Having identified our limiting factors, we can submit them to the guidance of our system of production priorities to determine how they will be allocated. In short, what we have finally arrived at is a coherent and functional system of interconnected parts that in no way need economic calculation in the form of market prices. What then remains of the Economic Calculation Argument? Based on a set of highly unrealistic assumptions about how a market economy works in the PRActice This practice attacks what is obviously a crude caricature of a socialist economy, which would be impossible to put into practice, in any case, for reasons other than economic calculation.

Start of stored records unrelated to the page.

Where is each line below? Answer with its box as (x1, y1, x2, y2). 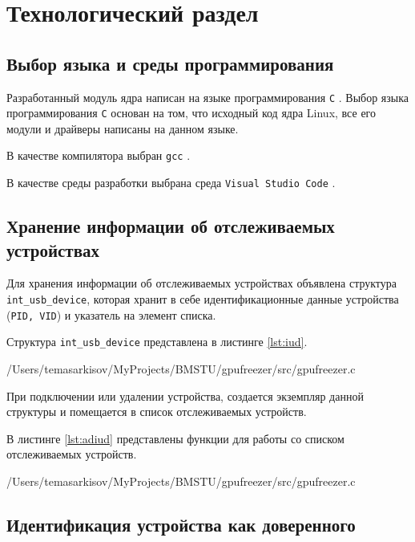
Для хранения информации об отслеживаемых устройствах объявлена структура (6, 275, 397, 291)
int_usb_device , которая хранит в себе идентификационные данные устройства (6, 290, 399, 307)
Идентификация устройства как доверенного (6, 511, 356, 536)
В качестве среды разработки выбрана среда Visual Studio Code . (6, 174, 336, 191)
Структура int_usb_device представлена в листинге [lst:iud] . (6, 333, 308, 350)
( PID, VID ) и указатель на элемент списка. (6, 306, 216, 323)
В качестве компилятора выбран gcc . (6, 147, 191, 164)
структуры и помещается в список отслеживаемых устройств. (6, 403, 307, 420)
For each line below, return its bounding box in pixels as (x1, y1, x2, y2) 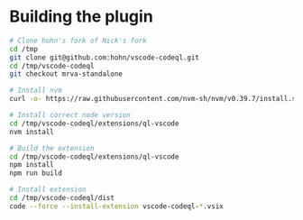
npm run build (9, 169, 63, 178)
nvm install (9, 127, 54, 136)
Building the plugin (9, 6, 153, 27)
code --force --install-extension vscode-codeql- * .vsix (9, 201, 224, 211)
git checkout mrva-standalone (9, 69, 124, 78)
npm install (9, 160, 54, 170)
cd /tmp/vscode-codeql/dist (9, 194, 115, 203)
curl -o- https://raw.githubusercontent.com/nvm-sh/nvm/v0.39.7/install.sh (9, 95, 300, 104)
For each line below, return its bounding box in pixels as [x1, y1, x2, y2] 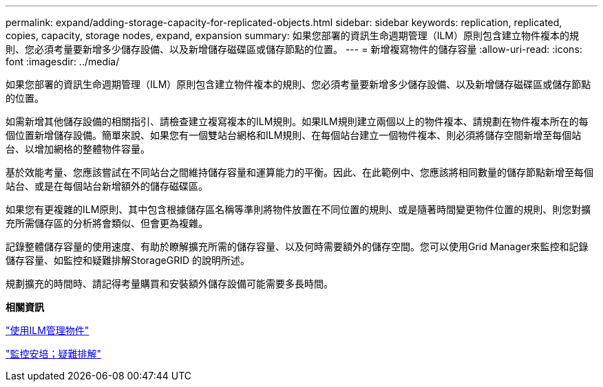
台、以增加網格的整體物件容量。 [6, 143, 150, 155]
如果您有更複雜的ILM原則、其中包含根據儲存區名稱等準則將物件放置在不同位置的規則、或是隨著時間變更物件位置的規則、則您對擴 [6, 203, 591, 215]
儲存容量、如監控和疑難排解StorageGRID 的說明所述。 [6, 254, 250, 266]
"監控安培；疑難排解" [6, 348, 102, 360]
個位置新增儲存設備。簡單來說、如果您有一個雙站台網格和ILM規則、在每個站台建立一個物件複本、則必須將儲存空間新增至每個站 [6, 129, 582, 141]
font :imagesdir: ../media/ [6, 56, 120, 67]
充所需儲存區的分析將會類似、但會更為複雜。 [6, 217, 208, 229]
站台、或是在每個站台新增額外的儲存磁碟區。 [6, 180, 208, 192]
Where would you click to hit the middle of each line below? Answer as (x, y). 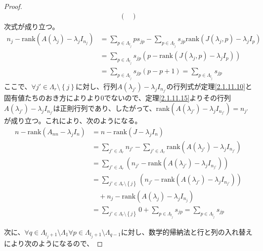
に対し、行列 (96, 86)
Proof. (13, 6)
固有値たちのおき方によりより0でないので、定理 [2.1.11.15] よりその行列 (118, 97)
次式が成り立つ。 (32, 26)
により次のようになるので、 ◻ (53, 243)
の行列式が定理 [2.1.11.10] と (209, 86)
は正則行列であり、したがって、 (105, 108)
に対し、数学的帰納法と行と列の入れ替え (187, 231)
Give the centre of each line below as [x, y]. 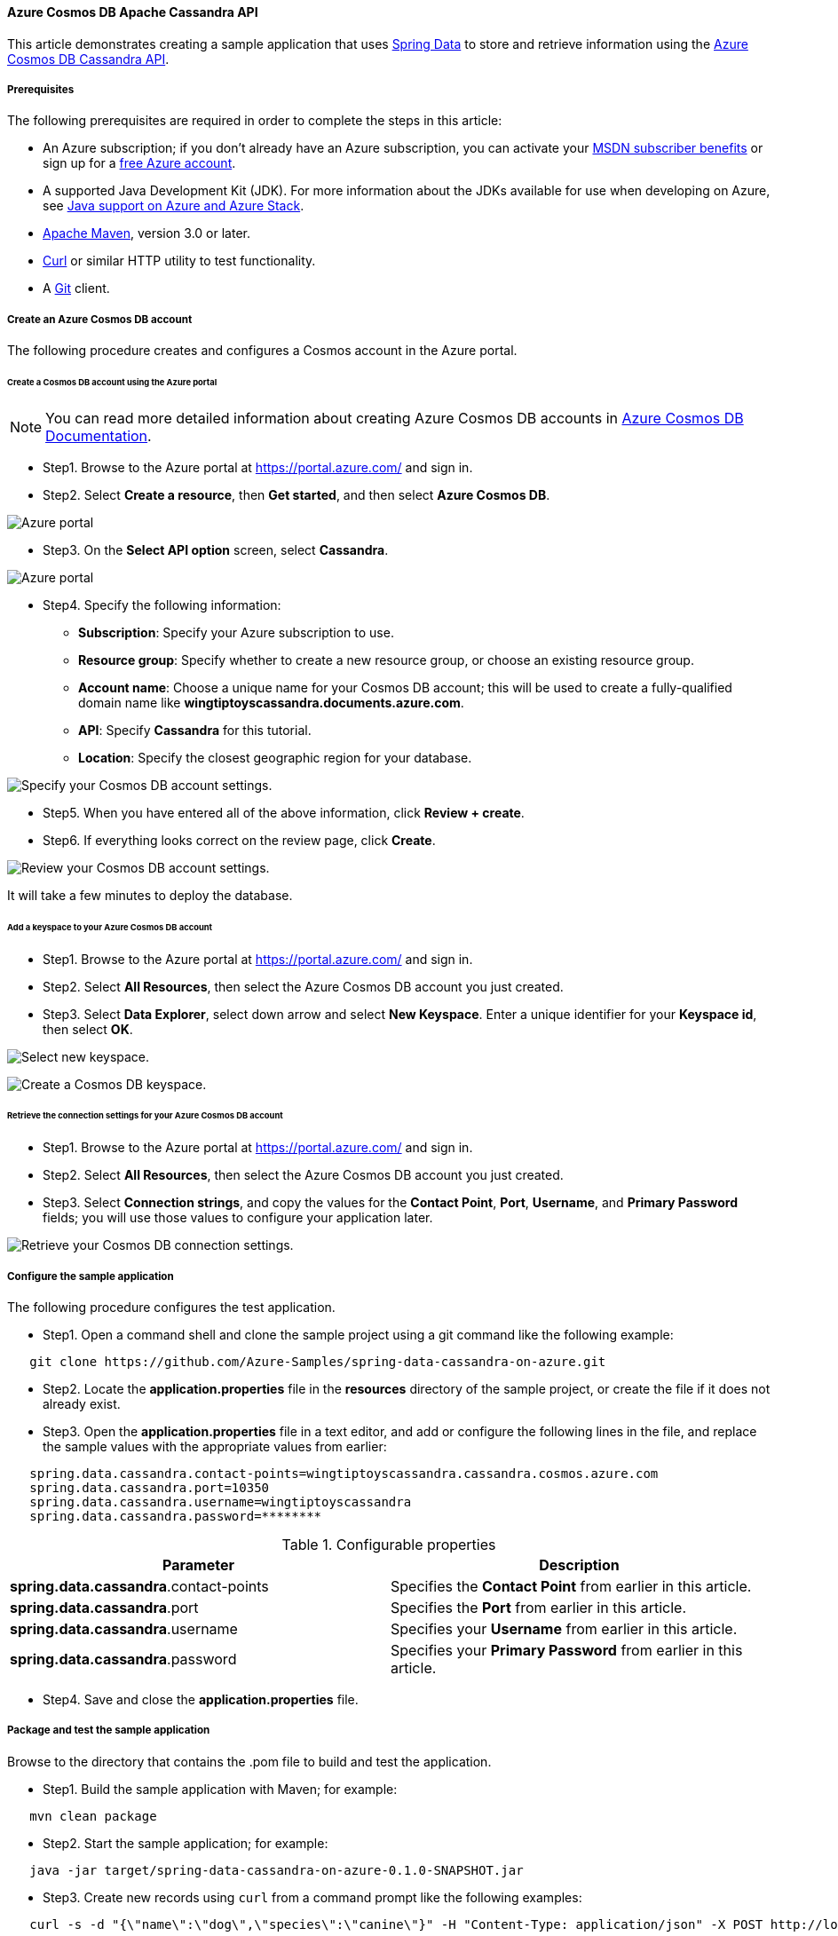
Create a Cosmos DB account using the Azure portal [112, 383]
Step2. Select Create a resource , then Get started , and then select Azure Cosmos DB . [296, 494]
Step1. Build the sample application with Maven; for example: [220, 1789]
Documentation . [99, 435]
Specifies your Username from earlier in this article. [564, 1629]
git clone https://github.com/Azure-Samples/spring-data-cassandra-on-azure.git [318, 1362]
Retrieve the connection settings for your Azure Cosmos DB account [145, 1116]
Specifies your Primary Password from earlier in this [567, 1651]
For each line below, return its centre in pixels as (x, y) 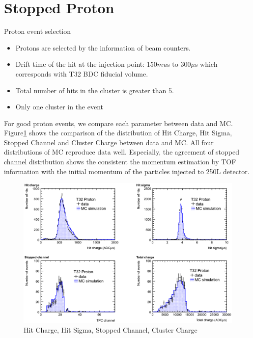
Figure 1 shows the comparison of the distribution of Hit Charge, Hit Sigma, (118, 133)
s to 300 (179, 64)
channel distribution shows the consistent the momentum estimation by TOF (120, 162)
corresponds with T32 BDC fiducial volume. (82, 73)
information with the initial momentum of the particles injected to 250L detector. (127, 171)
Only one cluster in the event (59, 107)
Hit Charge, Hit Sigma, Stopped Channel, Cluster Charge (111, 329)
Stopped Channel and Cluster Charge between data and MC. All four (109, 142)
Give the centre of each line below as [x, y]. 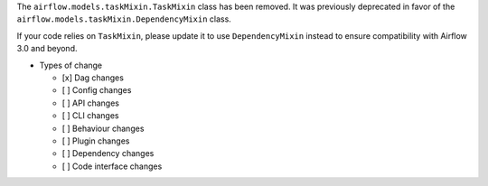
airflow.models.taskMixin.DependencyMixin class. [124, 19]
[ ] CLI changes [90, 116]
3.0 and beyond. [47, 49]
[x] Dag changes [93, 78]
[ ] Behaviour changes [103, 128]
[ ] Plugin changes [96, 141]
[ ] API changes [90, 103]
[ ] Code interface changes [112, 166]
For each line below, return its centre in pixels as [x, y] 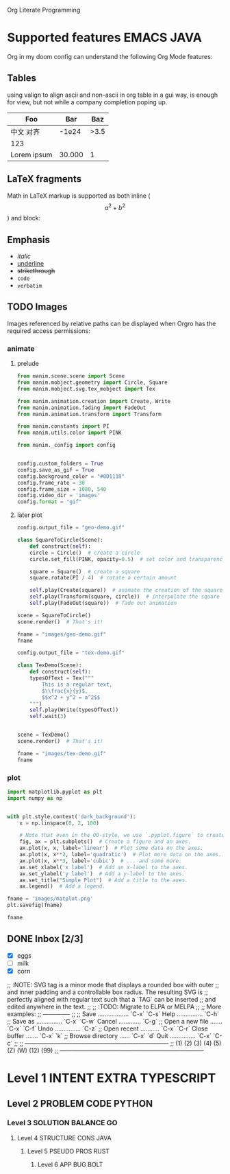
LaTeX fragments [44, 179]
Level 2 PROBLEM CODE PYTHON [80, 1104]
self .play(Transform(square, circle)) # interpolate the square [125, 597]
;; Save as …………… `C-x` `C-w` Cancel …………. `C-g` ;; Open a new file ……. [115, 1021]
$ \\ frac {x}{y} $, [65, 691]
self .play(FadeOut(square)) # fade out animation [103, 603]
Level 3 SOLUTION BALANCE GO [62, 1123]
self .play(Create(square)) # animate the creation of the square [126, 590]
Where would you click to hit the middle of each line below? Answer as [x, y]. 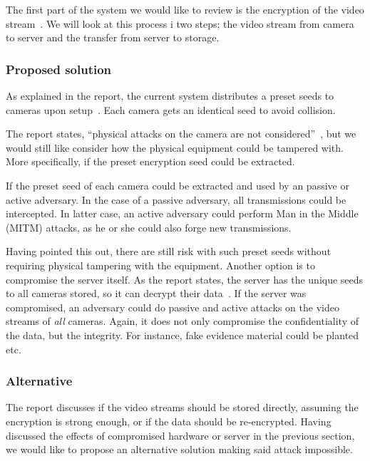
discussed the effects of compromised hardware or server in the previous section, [180, 435]
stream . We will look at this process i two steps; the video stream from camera [180, 23]
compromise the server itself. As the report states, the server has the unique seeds [185, 279]
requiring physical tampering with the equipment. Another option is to [160, 265]
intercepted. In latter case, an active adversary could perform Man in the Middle [182, 213]
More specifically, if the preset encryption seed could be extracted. [150, 161]
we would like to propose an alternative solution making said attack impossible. [179, 449]
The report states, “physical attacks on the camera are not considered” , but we [181, 134]
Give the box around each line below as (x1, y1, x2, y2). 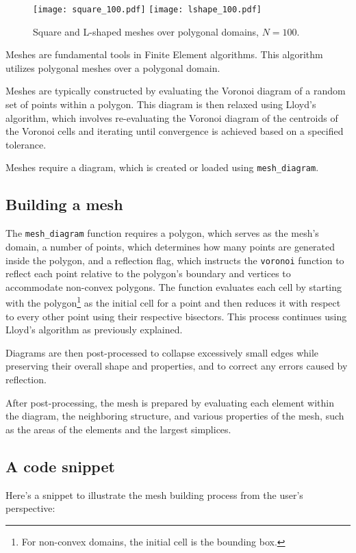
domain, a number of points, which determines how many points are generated (5, 239, 335, 253)
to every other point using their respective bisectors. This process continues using (5, 309, 347, 323)
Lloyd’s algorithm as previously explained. (5, 322, 183, 337)
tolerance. (5, 137, 47, 151)
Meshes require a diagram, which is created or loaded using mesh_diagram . (5, 160, 319, 175)
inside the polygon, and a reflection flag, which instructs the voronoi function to (5, 253, 344, 267)
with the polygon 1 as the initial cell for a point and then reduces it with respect (5, 294, 341, 310)
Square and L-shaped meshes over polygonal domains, (33, 24, 259, 38)
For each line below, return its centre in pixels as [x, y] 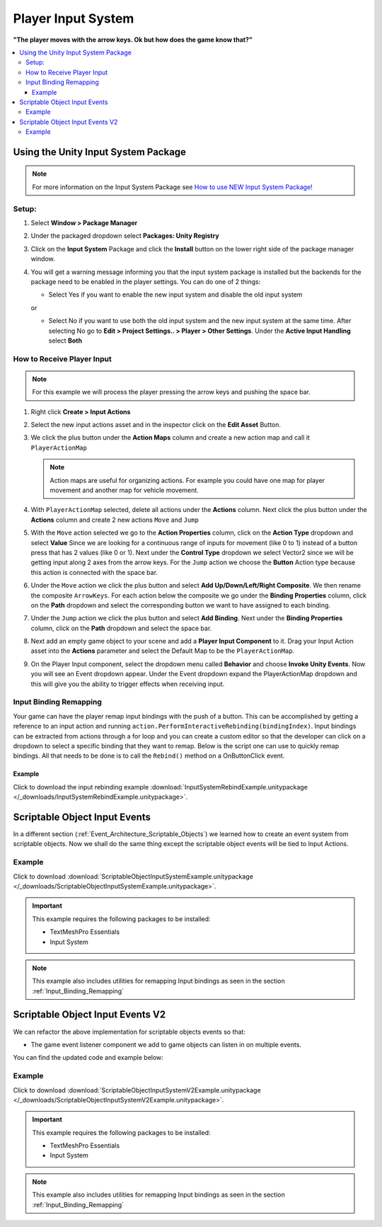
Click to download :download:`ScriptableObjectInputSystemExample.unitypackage [133, 876]
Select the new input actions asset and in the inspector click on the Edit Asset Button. [156, 425]
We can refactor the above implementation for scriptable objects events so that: [129, 1032]
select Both [65, 341]
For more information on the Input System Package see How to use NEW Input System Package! [172, 187]
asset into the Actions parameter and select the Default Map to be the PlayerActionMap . [163, 651]
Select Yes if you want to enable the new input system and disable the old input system [175, 295]
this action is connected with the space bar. [94, 572]
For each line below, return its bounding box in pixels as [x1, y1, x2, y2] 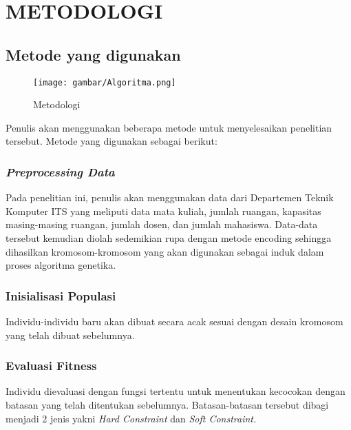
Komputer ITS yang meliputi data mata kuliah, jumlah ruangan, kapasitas [6, 203, 321, 218]
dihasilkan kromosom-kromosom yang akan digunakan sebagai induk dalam [6, 244, 324, 258]
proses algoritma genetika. [6, 258, 116, 272]
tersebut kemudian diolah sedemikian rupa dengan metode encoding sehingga [6, 231, 332, 245]
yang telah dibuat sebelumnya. [6, 327, 135, 342]
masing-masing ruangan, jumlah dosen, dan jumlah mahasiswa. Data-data [6, 217, 318, 232]
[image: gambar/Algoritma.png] [33, 77, 176, 88]
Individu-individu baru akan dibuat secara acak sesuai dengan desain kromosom [6, 314, 343, 329]
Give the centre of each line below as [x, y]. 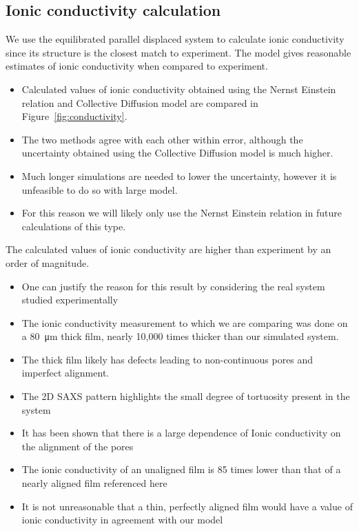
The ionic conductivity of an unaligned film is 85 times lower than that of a [181, 469]
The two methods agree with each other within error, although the [162, 139]
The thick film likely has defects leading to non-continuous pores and [167, 359]
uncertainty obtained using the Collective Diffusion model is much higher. [177, 153]
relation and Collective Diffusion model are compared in [140, 102]
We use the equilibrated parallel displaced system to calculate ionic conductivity [175, 39]
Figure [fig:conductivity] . [74, 116]
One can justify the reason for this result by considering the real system [173, 286]
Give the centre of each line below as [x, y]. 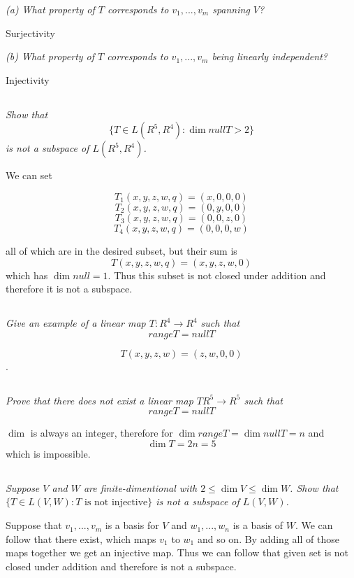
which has [27, 275]
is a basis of [258, 525]
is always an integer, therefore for [102, 433]
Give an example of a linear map [76, 323]
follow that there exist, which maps [81, 538]
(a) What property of [50, 9]
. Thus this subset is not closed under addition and [217, 275]
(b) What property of [50, 56]
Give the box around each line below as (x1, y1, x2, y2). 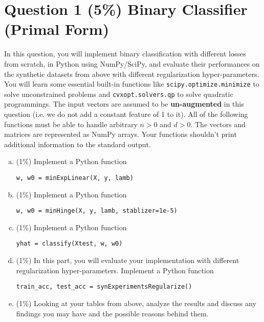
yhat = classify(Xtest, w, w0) (16, 240, 123, 248)
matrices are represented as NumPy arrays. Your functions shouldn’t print (4, 129, 237, 139)
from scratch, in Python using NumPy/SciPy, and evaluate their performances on (4, 58, 260, 69)
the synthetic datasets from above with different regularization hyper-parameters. (4, 68, 259, 79)
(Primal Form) (4, 18, 109, 39)
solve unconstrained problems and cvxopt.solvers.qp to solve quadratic (4, 88, 233, 99)
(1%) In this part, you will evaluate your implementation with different (16, 255, 239, 266)
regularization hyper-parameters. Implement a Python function (16, 265, 214, 275)
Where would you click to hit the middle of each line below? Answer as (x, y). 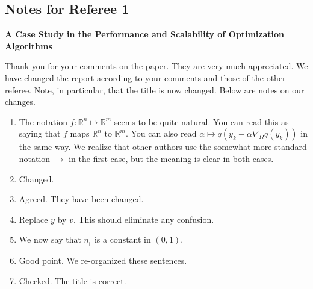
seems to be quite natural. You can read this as (201, 121)
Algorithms (29, 45)
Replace (33, 219)
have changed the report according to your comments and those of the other (145, 77)
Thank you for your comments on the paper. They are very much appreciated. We (156, 66)
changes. (20, 101)
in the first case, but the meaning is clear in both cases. (171, 158)
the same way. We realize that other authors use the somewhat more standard (163, 147)
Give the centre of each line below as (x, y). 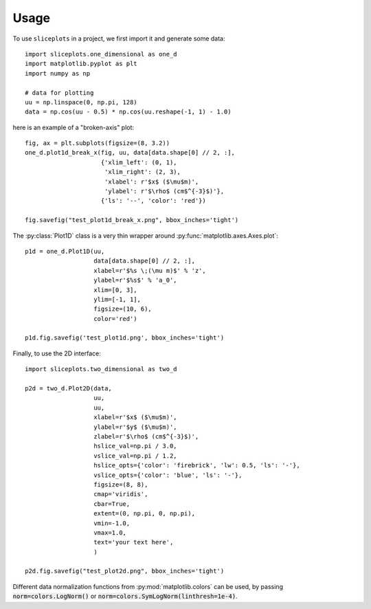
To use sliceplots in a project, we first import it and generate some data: (119, 38)
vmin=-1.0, (112, 523)
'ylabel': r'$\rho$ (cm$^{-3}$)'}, (164, 191)
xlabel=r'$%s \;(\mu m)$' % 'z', (150, 270)
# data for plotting (59, 92)
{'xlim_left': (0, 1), (139, 162)
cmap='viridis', (121, 494)
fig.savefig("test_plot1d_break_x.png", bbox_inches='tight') (132, 220)
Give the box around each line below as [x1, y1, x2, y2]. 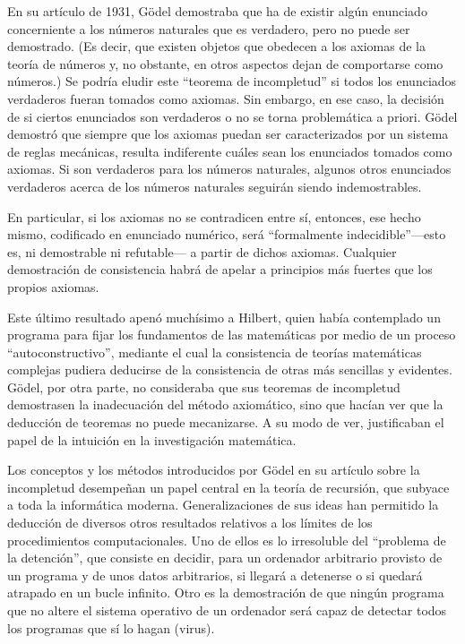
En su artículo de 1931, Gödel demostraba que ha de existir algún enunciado [7, 2, 427, 20]
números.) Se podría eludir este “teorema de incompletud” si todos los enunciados [7, 72, 457, 90]
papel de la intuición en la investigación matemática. [7, 430, 297, 449]
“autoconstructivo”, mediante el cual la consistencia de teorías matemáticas [7, 342, 422, 361]
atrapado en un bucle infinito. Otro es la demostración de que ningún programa [7, 583, 444, 602]
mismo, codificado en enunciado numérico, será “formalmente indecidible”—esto [7, 225, 446, 244]
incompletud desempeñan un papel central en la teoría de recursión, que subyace [7, 477, 450, 496]
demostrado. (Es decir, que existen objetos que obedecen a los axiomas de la [7, 37, 426, 56]
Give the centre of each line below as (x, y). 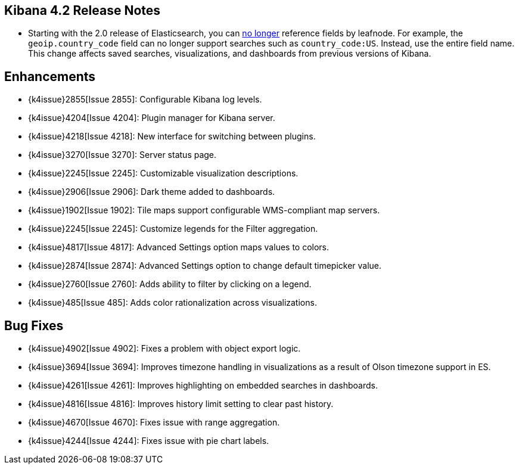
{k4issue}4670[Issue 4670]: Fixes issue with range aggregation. (154, 423)
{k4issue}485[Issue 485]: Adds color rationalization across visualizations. (173, 303)
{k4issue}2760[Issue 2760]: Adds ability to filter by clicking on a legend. (170, 284)
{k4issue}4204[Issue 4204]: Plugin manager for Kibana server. (152, 118)
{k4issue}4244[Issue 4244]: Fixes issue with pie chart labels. (149, 441)
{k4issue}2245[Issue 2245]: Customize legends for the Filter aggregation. (173, 229)
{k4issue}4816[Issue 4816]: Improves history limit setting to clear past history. (181, 404)
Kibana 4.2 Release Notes (83, 10)
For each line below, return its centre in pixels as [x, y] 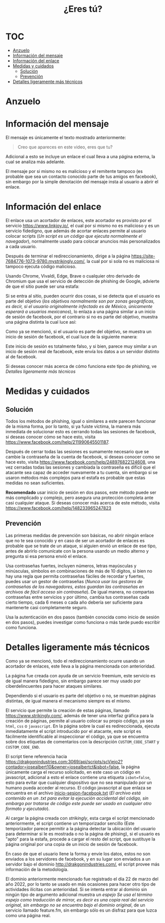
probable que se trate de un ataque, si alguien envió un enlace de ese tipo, [81, 546]
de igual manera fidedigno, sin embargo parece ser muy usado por [73, 681]
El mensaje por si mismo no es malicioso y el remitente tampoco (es [74, 171]
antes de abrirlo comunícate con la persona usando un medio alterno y [77, 551]
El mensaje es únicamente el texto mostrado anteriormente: [66, 138]
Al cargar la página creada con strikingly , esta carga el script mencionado [80, 818]
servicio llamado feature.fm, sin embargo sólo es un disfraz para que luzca [81, 910]
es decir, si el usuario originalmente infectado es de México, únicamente [79, 306]
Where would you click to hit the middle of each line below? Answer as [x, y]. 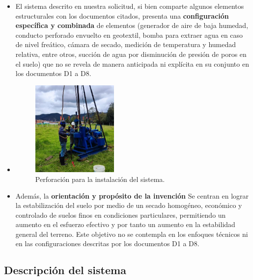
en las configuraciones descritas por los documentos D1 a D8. [107, 243]
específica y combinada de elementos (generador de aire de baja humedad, [132, 25]
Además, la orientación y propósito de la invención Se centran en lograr [132, 195]
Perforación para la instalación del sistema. [100, 179]
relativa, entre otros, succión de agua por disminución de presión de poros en [131, 54]
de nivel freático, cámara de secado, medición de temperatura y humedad [126, 44]
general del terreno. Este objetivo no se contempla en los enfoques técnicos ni [132, 234]
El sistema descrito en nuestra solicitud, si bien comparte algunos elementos [130, 6]
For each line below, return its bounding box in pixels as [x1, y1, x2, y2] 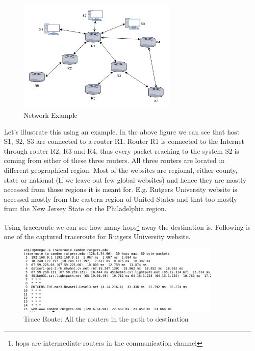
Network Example [24, 109, 77, 120]
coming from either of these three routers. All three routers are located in [4, 155, 225, 165]
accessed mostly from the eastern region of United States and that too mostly [4, 193, 237, 204]
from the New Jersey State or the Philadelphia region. [4, 203, 167, 214]
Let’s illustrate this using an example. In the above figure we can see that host [4, 126, 240, 136]
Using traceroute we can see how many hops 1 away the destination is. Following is [4, 220, 251, 232]
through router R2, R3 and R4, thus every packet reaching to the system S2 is [4, 145, 239, 156]
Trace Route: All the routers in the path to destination [24, 314, 189, 324]

In all honesty, ACE's fortune was inextricably linked to the emergence of state capitalisms, which posed as socialist economies, and which offered themselves as an alternative to the so-called free market, which were the real target of their hostility. For that reason, the historical relevance of the Misean argument has disappeared, along with the collapse of these same state capitalisms. Robin Cox lives in the Sierra de la Contraviesa, in the south of Spain 'trying to be a farmer', and has an interest in environmental issues.